The Trump administration's initial tax plan may be short on details, but a bipartisan bill introduced Wednesday offers some very specific relief for the commercial real estate industry.
The bill, sponsored by Rep. Robert Pittenger, R-N.C., and Rep. David Scott, D-Ga., would clarify rules that critics say have caused banks to pull back from construction lending, hurting credit availability and driving loans into risky, unregulated sectors.
Under Basel III requirements that went into effect in January 2015, regulators introduced a 150% risk weighting for a new category of acquisition, development and construction loans called High Volatility Commercial Real Estate. Previously, regulators used to put all construction loans in the 100% risk based capital bucket.
The new capital rules are designed to force borrowers to have more skin in the game. In order to avoid the HVCRE designation, they must meet a 15% equity requirement. The leverage on the loan also cannot exceed 80% of the estimated completed value of the project.
The problem, according to lenders, is that these rules don't recognize the way construction lending works. For example, developers often purchase parcels of land and sit on them for several years; yet the requirements do not recognize the appreciated value of the land in determining how much equity the developer has to bring to the table.
Since the higher capital requirement is reflected in the price of loans, it puts banks at a competitive disadvantage to nonbank lenders.
"Despite attempts by federal banking regulators to clarify the rule, lenders still have concerns that the criteria are overly inclusive and unclear, resulting in a broad swath of loans defined as HVCRE loans; thus, the rule serves as a disincentive to even prudent loan-making in some circumstances," the bill's authors said in a press release.

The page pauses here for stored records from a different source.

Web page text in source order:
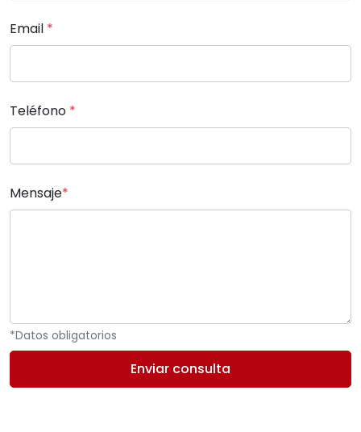
Email *
Teléfono *
Mensaje*
*Datos obligatorios
Enviar consulta

The proposed legislation would address this by better defining HVCRE loans. It would also count the appraised value of any real property toward the 15% contributed capital requirement, and allow internally generated funds to be withdrawn from the project.
The bill also defines the conversion from HVCRE status to permanent loan status prior to the end of the loan. Currently, the Basel III requirements restrict reclassifying a high volatility construction loan to a permanent CRE credit. And loans considered as high volatility must be held for the full term. The Mortgage Bankers Association, for one, has been urging the regulators to allow reclassification earlier, once the loan meets the bank's internal underwriting standards.
And loans made prior to January 2015 would be exempted from the rule.
The bill, H.R. 2148, is supported by more than a dozen trade associations, including the MBA, Independent Community Bankers Association, National Apartment Association, National Association of Home Builders, National Association of Realtors and the Commercial Real Estate Finance Council.
The CRE Finance Council, which represents lenders, investors, asset managers and commercial mortgage-backed securities issuers, welcomed the legislation, calling it "an important step forward in addressing concerns with the rule."
"Our membership looks forward to working with both Congress and the regulators to create solutions that provide clarity to lenders and borrowers while also maintaining critical prudent capital standards," said Executive Director Lisa Pendergast.